MCP Server Tools (13 total)

Tool	Purpose
`codesight_scan`	Full codebase scan, returns structured ScanResult
`codesight_get_routes`	Extract HTTP/GraphQL/gRPC/WebSocket routes
`codesight_get_schemas`	Extract database schemas and ORM models
`codesight_get_components`	Extract UI components with props
`codesight_get_libs`	Extract library/dependency usage
`codesight_get_middleware`	Extract middleware/interceptors
`codesight_get_graph`	Dependency graph edges
`codesight_get_blast_radius`	Impact analysis for a file
`codesight_get_tokens`	Token count for context map sections
`codesight_get_wiki_index`	Get wiki article catalog (~200 tokens)
`codesight_get_wiki_article`	Read one wiki article by name
`codesight_lint_wiki`	Check for orphan articles, stale content
`codesight_get_knowledge`	Get KNOWLEDGE.md content

Detectors

Detector	Purpose
routes.ts	HTTP routes (Express, Fastify, Next.js, etc.)
schema.ts	DB schemas (Prisma, Drizzle, SQLAlchemy, etc.)
components.ts	UI components (React, Vue, Svelte)
libs.ts	Library detection
config.ts	Framework config files
middleware.ts	Auth/rate-limit/logging middleware
graph.ts	Import dependency graph
contracts.ts	Route input/output types from AST
blast-radius.ts	Reverse dependency traversal
graphql.ts	GraphQL/gRPC/WebSocket routes
events.ts	Event emitters/handlers

Generators

Generator	Output
wiki.ts	.codesight/wiki/*.md domain articles
ai-config.ts	CLAUDE.md, .cursorrules, AGENTS.md, codex.md
html-report.ts	Interactive browser report

Config

.codesight.json (optional) — project-level overrides for ignore patterns, max depth, custom detectors.

Prompts

codesight — Prompts

codesight does not ship AI prompt files — it ships generated context files (CODESIGHT.md, wiki articles, KNOWLEDGE.md) that are read by AI assistants as passive context. The "prompting technique" is therefore structural: pre-compilation of codebase metadata into a token-minimal format.

Excerpt 1 — Sample CODESIGHT.md Output Structure (from eval directory)

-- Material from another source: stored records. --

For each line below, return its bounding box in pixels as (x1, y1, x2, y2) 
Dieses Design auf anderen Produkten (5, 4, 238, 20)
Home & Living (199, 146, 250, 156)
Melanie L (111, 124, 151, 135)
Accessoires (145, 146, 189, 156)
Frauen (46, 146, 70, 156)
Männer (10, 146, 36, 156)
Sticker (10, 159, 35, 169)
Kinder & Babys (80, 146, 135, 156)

The generated CODESIGHT.md follows a deterministic schema:

# Project: my-saas-app

**Stack:** Next.js 14 · TypeScript · PostgreSQL (Prisma) · Tailwind

## Routes (23)

### Auth (4)
| Method | Path | Auth | Input | Output |
|--------|------|------|-------|--------|
| POST | /api/auth/login | none | { email, password } | { token, user } |
| POST | /api/auth/register | none | { email, password, name } | { user } |
| GET  | /api/auth/me | bearer | — | { user } |
| POST | /api/auth/logout | bearer | — | { ok } |

## Schemas (3)

### User
| Field | Type | Nullable | Relations |
|-------|------|----------|-----------|
| id | String (uuid) | false | posts, sessions |
| email | String | false | — |
| createdAt | DateTime | false | — |

Technique: Tabular compression. Routes and schemas compressed from ~150 tokens each (raw file read) to ~15 tokens (table row). Achieves 7–10x reduction at the type-information level.

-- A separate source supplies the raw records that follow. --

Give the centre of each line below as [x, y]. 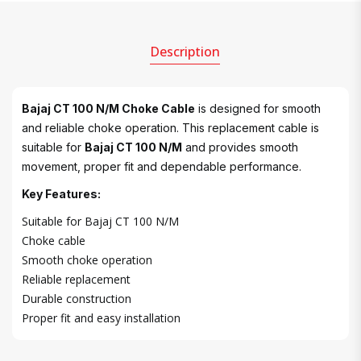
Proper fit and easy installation [101, 318]
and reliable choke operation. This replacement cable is [170, 128]
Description [185, 52]
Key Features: [61, 194]
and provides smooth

Excerpt 2 — Wiki Article Format (auth.md)

# Auth — my-saas-app

## Routes
- POST /api/auth/login — no auth required — returns token + user
- POST /api/auth/register — no auth required
- GET /api/auth/me — requires bearer token

## Middleware
- `withAuth` (src/middleware/auth.ts) — validates JWT, attaches req.user

## Session
- JWT stored in httpOnly cookie
- 7-day expiry, refresh via /api/auth/refresh

## Key Files
- src/middleware/auth.ts — auth enforcement
- src/lib/jwt.ts — token creation/validation
- prisma/schema.prisma (User model)

Technique: Narrative + selective inclusion. Domain article includes only auth-relevant routes, middleware, and files — not the full codebase map. At ~300 tokens vs. ~5K for CODESIGHT.md, this is targeted retrieval.

Excerpt 3 — AI Config Init Output (CLAUDE.md generated content)

# Project Context

**Stack**: Next.js 14, TypeScript, PostgreSQL (Prisma), Tailwind CSS
**Test runner**: Vitest
**Package manager**: pnpm

## Key paths
- Routes: src/app/api/, src/pages/api/
- Components: src/components/
- DB schema: prisma/schema.prisma
- Auth: src/middleware/auth.ts, src/lib/jwt.ts

## Context Files
- `.codesight/CODESIGHT.md` — full codebase map (3,936 tokens)
- `.codesight/wiki/index.md` — wiki catalog (200 tokens)

## Usage
Start each session by reading `.codesight/wiki/index.md`, then load the
relevant domain article. Only read CODESIGHT.md when you need full context.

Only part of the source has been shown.